476 D% calc 500*FV_PresentAmount(8, 10)
1079.462499

If you call a procedure that returns a value as if it were a command, whatever it returns is printed:


477 D% FV_PresentAmount 8 10
2.158925


Recursion

A procedure can call other procedures or even itself. When a procedure calls itself, it’s called recursion. Typical uses of recursion are in cases where the problem itself is recursive, or self-replicating. For example, here’s a procedure to walk down two directory trees A and B that are thought to be related and list any non-hidden files in A that are not in B. (If you set nonohidden = 1, it’ll compare hidden files also.)


478 D% proc comparetrees(a, b)
479 D?    local i, f
480 D?    foreach i ($a\*)
481 D?       @ f = $i:t
482 D?       if (! -e $b\$f) then
483 D?          echo $b\$f is missing
484 D?       else
485 D?          if (-d $i) comparetrees $i $b\$f
486 D?       end
487 D?    end
488 D? end
489 D% comparetrees c:\src\projectx a:\src

Notice that i and f were declared as local variables. If the variables were simply set variables, one instance of them would be shared by all the levels of recursion. In this particular example, that would still have worked, but only because each level calls the next only after anything involving f or i has been evaluated; it wouldn’t matter if f or i was trampled by the next call. Here’s an example where obviously that would not be true: a clumsy attempt at a “post-order” traversal of a directory tree:


490 D% proc traverse(a)   # Don't do it this way
491 D?    foreach i ($a\*)
492 D?      if (-d $i) traverse $i
493 D?      echo $i
494 D?    end
495 D? end
496 D% traverse . | more

If you carefully examine the output of this traverse, you’ll see that subdirectories don’t get listed properly: instead of being listed by themselves, the name of their last child is listed twice. For a correct result, try it again with i defined as a local variable. (Use the key to help you quickly re-enter the lines that stay the same.)


Calling a Procedure

As you may have spotted, there are two ways to invoke a procedure. Sometimes, the arguments are inside parentheses, separated by commas, and sometimes they’re not. What’s the difference?

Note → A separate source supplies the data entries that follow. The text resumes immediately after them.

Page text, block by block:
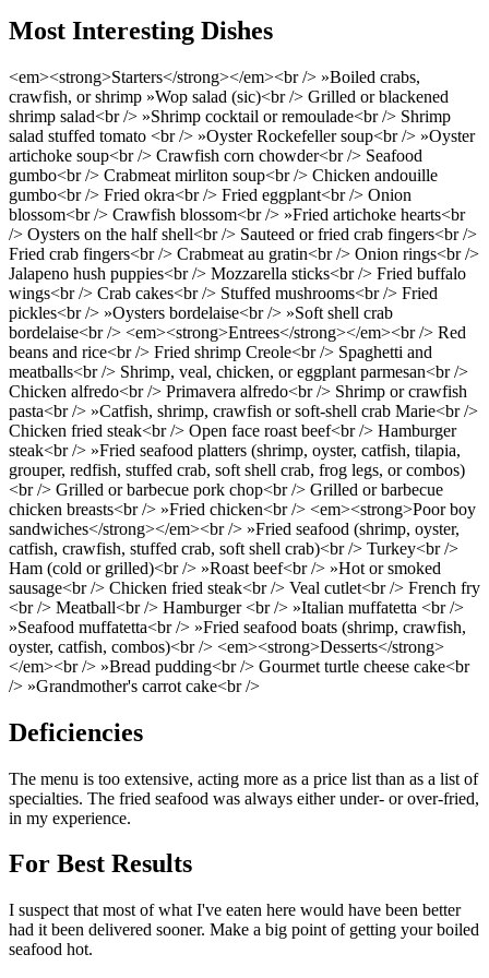
Most Interesting Dishes
<em><strong>Starters</strong></em><br /> »Boiled crabs,
crawfish, or shrimp »Wop salad (sic)<br /> Grilled or blackened
shrimp salad<br /> »Shrimp cocktail or remoulade<br /> Shrimp
salad stuffed tomato <br /> »Oyster Rockefeller soup<br /> »Oyster
artichoke soup<br /> Crawfish corn chowder<br /> Seafood
gumbo<br /> Crabmeat mirliton soup<br /> Chicken andouille
gumbo<br /> Fried okra<br /> Fried eggplant<br /> Onion
blossom<br /> Crawfish blossom<br /> »Fried artichoke hearts<br
/> Oysters on the half shell<br /> Sauteed or fried crab fingers<br />
Fried crab fingers<br /> Crabmeat au gratin<br /> Onion rings<br />
Jalapeno hush puppies<br /> Mozzarella sticks<br /> Fried buffalo
wings<br /> Crab cakes<br /> Stuffed mushrooms<br /> Fried
pickles<br /> »Oysters bordelaise<br /> »Soft shell crab
bordelaise<br /> <em><strong>Entrees</strong></em><br /> Red
beans and rice<br /> Fried shrimp Creole<br /> Spaghetti and
meatballs<br /> Shrimp, veal, chicken, or eggplant parmesan<br />
Chicken alfredo<br /> Primavera alfredo<br /> Shrimp or crawfish
pasta<br /> »Catfish, shrimp, crawfish or soft-shell crab Marie<br />
Chicken fried steak<br /> Open face roast beef<br /> Hamburger
steak<br /> »Fried seafood platters (shrimp, oyster, catfish, tilapia,
grouper, redfish, stuffed crab, soft shell crab, frog legs, or combos)
<br /> Grilled or barbecue pork chop<br /> Grilled or barbecue
chicken breasts<br /> »Fried chicken<br /> <em><strong>Poor boy
sandwiches</strong></em><br /> »Fried seafood (shrimp, oyster,
catfish, crawfish, stuffed crab, soft shell crab)<br /> Turkey<br />
Ham (cold or grilled)<br /> »Roast beef<br /> »Hot or smoked
sausage<br /> Chicken fried steak<br /> Veal cutlet<br /> French fry
<br /> Meatball<br /> Hamburger <br /> »Italian muffatetta <br />
»Seafood muffatetta<br /> »Fried seafood boats (shrimp, crawfish,
oyster, catfish, combos)<br /> <em><strong>Desserts</strong>
</em><br /> »Bread pudding<br /> Gourmet turtle cheese cake<br
/> »Grandmother's carrot cake<br />
Deficiencies
The menu is too extensive, acting more as a price list than as a list of
specialties. The fried seafood was always either under- or over-fried,
in my experience.
For Best Results
I suspect that most of what I've eaten here would have been better
had it been delivered sooner. Make a big point of getting your boiled
seafood hot.

The difference is whether the context is an expression or a command. As discussed when we first introduced expressions, the shell always begins to parse statements by first breaking them up into words. That’s fine for normal commands, e.g., running an external utility. And it works also when you want to use a procedure as if it were a command, just typing the name of the procedure followed by a list of arguments separated by spaces, e.g.,


497 D% proc power(a, b)
498 D?    return a**b
499 D? end
500 D% power 2 3
8
501 D% _

But this style of parsing wouldn’t be very suitable in those instances where the point is to do some kind of calculation or expression evaluation. So when the shell encounters something that normally takes an expression, e.g., following the calc keyword, or inside the test in an if statement, it shifts to a different style of parsing, further breaking up the words into tokens, so that “*” isn’t misunderstood as a wildcard, so we don’t need to type spaces around all the operators, so we can type variable names without having to put a “$” in front of them and so on. All of this is so that the rules for typing an expression can bear some resemblance to those followed by other programming languages like C, FORTRAN, Pascal, etc.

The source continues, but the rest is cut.